Identification of immunogenic epitopes from SARS-CoV-2 by OncoPeptVAC. (A) ROC curves of OncoPeptVAC TCR-binding and netMHCpan-4.1 HLA binding algorithms. A blind dataset of non-immunogenic or immunogenic HLA class-I binding T-cell epitopes from IEDB was used to assess the performance of OncoPeptVAC (cyan). The HLA-binding affinity of the epitopes expressed as percentile rank < 1% was used to assess the performance of netMHCpan-4.1 in predicting true immunogenic epitopes (orange). (B) Separation of immunogenic from non-immunogenic epitopes by OncoPeptVAC score. (C) Separation of immunogenic from non-immunogenic epitopes by HLA-binding percentile rank. (D) Schematic showing the steps used to identify immunogenic epitopes from SARS-CoV-2 proteome. (E) Number of immunogenic epitopes identified in different SARS-CoV-2 antigens. (F) HLA-A, B and C-restricted epitopes from SARS-CoV-2 proteome.

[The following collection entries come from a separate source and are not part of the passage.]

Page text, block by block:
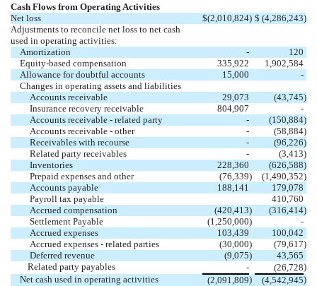
Cash Flows from Operating Activities
Net loss
$(2,010,824) $ (4,286,243)
Adjustments to reconcile net loss to net cash
used in operating activities:
Amortization
-
120
Equity-based compensation
335,922
1,902,584
Allowance for doubtful accounts
15,000
-
Changes in operating assets and liabilities
Accounts receivable
29,073 (43,745)
Insurance recovery receivable
804,907
-
Accounts receivable - related party
- (150,884)
Accounts receivable - other
- (58,884)
Receivables with recourse
- (96,226)
Related party receivables
- (3,413)
Inventories
228,360 (626,588)
Prepaid expenses and other
(76,339) (1,490,352)
Accounts payable
188,141
179,078
Payroll tax payable
410,760
Accrued compensation
(420,413) (316,414)
Settlement Payable
(1,250,000)
-
Accrued expenses
103,439
100,042
Accrued expenses - related parties
(30,000) (79,617)
Deferred revenue
(9,075)
43,565
Related party payables
- (26,728)
Net cash used in operating activities
(2,091,809) (4,542,945)
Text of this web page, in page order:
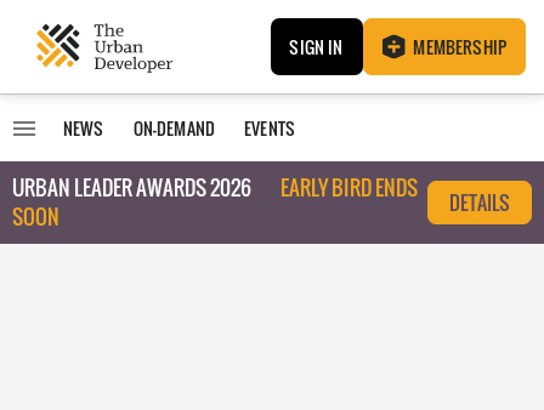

The prediction algorithm was applied to the SARS-CoV-2 proteome and screened against 23 class-I HLAs covering over 98% of the world population. A schematic of the in silico screening approach is shown in Fig.1D. Briefly, 9–11-mer peptides from the SARS-CoV-2 proteome were screened for TCR-binding against 23 HLA, and peptides with OncoPeptVAC score > 0.2 were analyzed for class-I HLA binding. Peptide-HLA pairs with a high predicted binding affinity (< 1 percentile rank) were selected, their length extended to 15-mer, and screened for class-II HLA binding (See “Methods” for details). Peptides with favorable TCR binding and class-I/II HLA binding features were selected for further validation. The number of predicted immunogenic epitopes from SARS-CoV-2 protein-coding genes is shown in Fig.1E. The distribution of OncoPeptVAC scores against different class-I HLA genes indicates a higher number of favorable TCR-binding peptides for HLA-B and C compared to HLA-A (Fig.1F). Natural biases in HLA restrictions have been reported for immunogenic HIV epitopes.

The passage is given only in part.